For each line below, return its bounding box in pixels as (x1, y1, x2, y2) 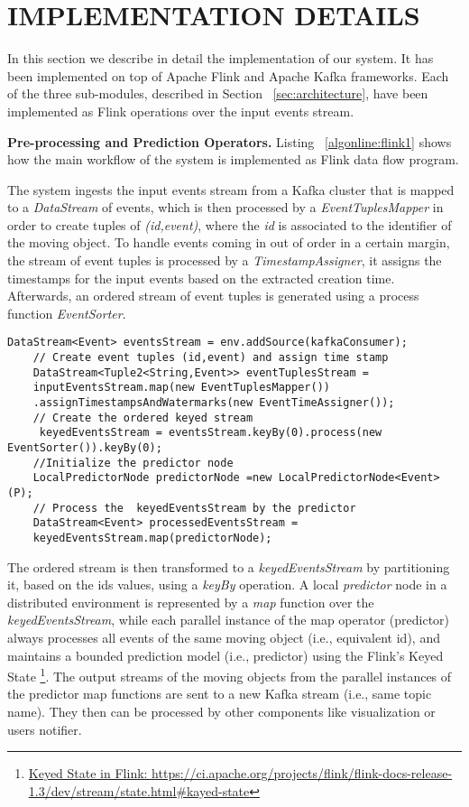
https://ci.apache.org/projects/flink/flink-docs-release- (152, 764, 453, 783)
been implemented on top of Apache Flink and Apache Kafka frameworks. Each (7, 66, 449, 85)
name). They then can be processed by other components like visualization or (7, 702, 436, 721)
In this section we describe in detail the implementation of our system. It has (7, 49, 434, 68)
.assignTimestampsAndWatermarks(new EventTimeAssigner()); (32, 396, 395, 410)
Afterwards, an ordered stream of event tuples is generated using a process (7, 286, 419, 305)
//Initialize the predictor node (32, 456, 234, 469)
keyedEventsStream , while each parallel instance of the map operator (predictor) (7, 610, 450, 629)
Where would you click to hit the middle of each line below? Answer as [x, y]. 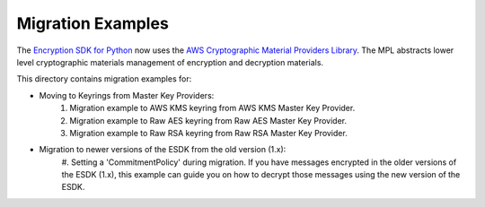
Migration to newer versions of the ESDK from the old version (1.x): [163, 150]
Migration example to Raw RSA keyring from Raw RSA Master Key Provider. [208, 133]
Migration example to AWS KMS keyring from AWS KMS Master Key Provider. [212, 108]
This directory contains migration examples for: [104, 79]
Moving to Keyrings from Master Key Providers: [127, 95]
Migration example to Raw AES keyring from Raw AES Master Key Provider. [208, 120]
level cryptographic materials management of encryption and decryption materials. [170, 62]
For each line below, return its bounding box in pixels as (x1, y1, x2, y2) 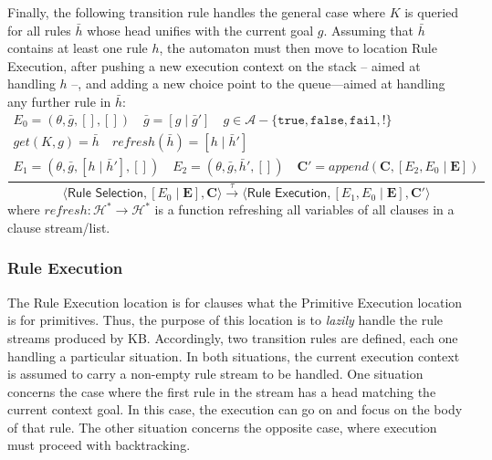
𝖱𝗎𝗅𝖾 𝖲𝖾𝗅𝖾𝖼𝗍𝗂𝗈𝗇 (68, 187, 143, 201)
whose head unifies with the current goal (87, 20, 314, 39)
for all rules (7, 20, 71, 39)
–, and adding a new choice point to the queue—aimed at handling (71, 74, 445, 93)
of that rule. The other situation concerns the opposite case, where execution (7, 417, 437, 436)
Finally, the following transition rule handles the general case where (7, 3, 385, 21)
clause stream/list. (7, 217, 110, 236)
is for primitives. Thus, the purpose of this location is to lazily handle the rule (7, 310, 444, 329)
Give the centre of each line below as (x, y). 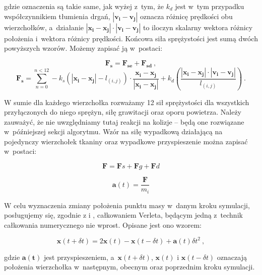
◇ ◇ ◇ ◇ ◇ ◇ ◇
*Problem details*
Report every line in the data that holds "case", copying each one.

*Exercise response*
of that rule. The other situation concerns the opposite case, where execution (7, 417, 437, 436)
Finally, the following transition rule handles the general case where (7, 3, 385, 21)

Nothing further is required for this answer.